Commentaire écrit le lundi 29 juin 2009 à 17:53:39 (lien)
Inter-note
Suite

Les experts étaient plus circonspects dans leurs avis concernant cette mesure incitative qui a fait ses preuves dans d'autres pays. Il s'agissait surtout de la combiner plusieurs sorte de soutien pour arriver à ce que les jeunes de milieu défavoriser profitent du même soutien que ceux des milieux plus favorisés : aide aux études, soutien psychologique, aide monétaire, lorsque la famille pousse par exemple pour que le jeune rentre de l'argent à la maison, parce que la famille est trop pauvre.

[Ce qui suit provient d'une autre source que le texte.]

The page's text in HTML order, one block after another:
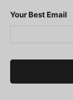
Your Best Email
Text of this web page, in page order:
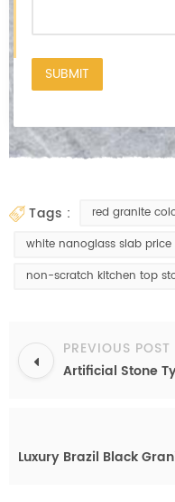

Commentaire écrit le lundi 29 juin 2009 à 17:50:39 (lien)
Inter-note
Sans doute que l'école primaire manque de modèles masculins, mais est-ce une raison pour blâmer les femmes parce qu'elles sont majoritaire dans ce métier peu valorisé, exigeant et pas si bien payé? Je ne crois pas.

Ce n'est pas un défaut d'être un garçon avec toutes les différences que les garçons peuvent avoir vis-à-vis des filles et vice versa. Oui, les hommes et les femmes sont différents, et oui, en général, les mâles sont plus grouillants. Vive la différence.

Mais est-ce normal de garder des enfants assis toute une journée aussi? Non. Pas du tout. Pas étonnant qu'ils doivent être soit assomés sur le bord d'un tableau noir (ancienne méthode) soit assomé par du ritalin (nouvelle méthode). Étrangement personne n'a encore pensé à revoir le pourquoi du besoin d'assomer.